Beitrag von Vielfahrer »

Während demnächst der Badische Bahnhof Basel sein Jubiläum feiert, befasst sich Daniel Gerny, Basel in der NZZ vom 6. September 2013 mit dem Doppelbahnhof Basel SBB/SNCF.


Fast am Ende von Gleis vier, dort, wo die Züge aus Frick, Rheinfelden oder Brugg zum Stillstand kommen und die Pendler via Rolltreppe in den Feierabend verschwinden, beginnt die Welt: Die Bahnhof-Infrastruktur verliert hier an Dichte, doch Gleis vier führt weiter in die Ferne, in einer leichten Linkskurve in Richtung Frankreich. An schönen Abenden, wenn das Gleisfeld in warmes Licht getaucht ist und der die Sonne reflektierende Schienenstrang in die Weite weist, ist es schwer, hier nicht von Fernweh gepackt zu werden. Um 18 Uhr 24 fährt vom französischen Bahnhof der nächste Zug nach Paris. Die "Rue de la Seine" oder die "Place des Vosges" - so nah sind sie.

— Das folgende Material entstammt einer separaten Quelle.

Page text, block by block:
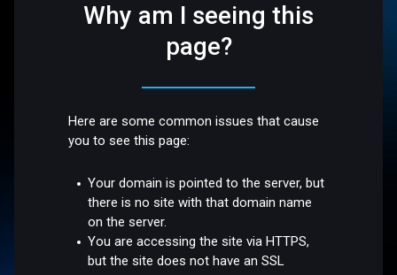
Why am I seeing this
page?
Here are some common issues that cause
you to see this page:
Your domain is pointed to the server, but
there is no site with that domain name
on the server.
You are accessing the site via HTTPS,
but the site does not have an SSL
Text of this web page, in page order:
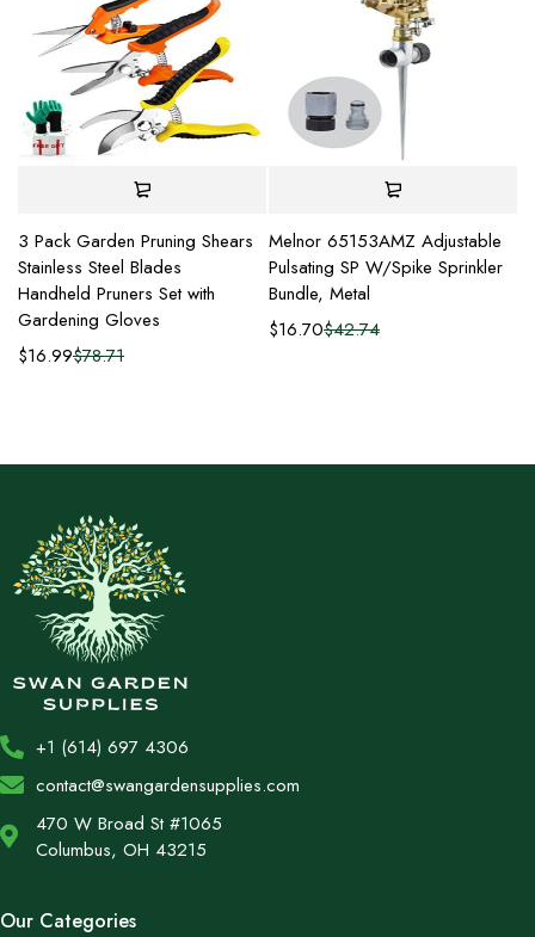
3 Pack Garden Pruning Shears
Stainless Steel Blades
Handheld Pruners Set with
Gardening Gloves
$78.71
$16.99
Melnor 65153AMZ Adjustable
Pulsating SP W/Spike Sprinkler
Bundle, Metal
$42.74
$16.70
+1 (614) 697 4306
contact@swangardensupplies.com
470 W Broad St #1065
Columbus, OH 43215
Our Categories

Doch auch dieser wunderbare Blick am Basler Bahnhof SBB, den man erst richtig vermissen wird, wenn er nicht mehr existiert, soll verschwinden: Eine wild zusammengewürfelte Allianz aus Jungparteien, Politikern aller Lager, aus IG Velo, Wirtschafts- und Naturschutzverbänden, Gewerblern, Pro Innenstadt und aus Bauunternehmerns fordert via Volksinitiative die Überdachung und Begrünung des Bahnhofs auf einer Fläche von 30.000 Quadratmetern. Das entspricht vier bis fünf Fußballfeldern. Federführend beim sogenannten Centralpark Basel ist der Gartenbauarchitekt Donald Jacob, der das Projekt fast im Alleingang vorangetrieben hat. Am 22. September wird über eine Machbarkeitsstudie abgestimmt.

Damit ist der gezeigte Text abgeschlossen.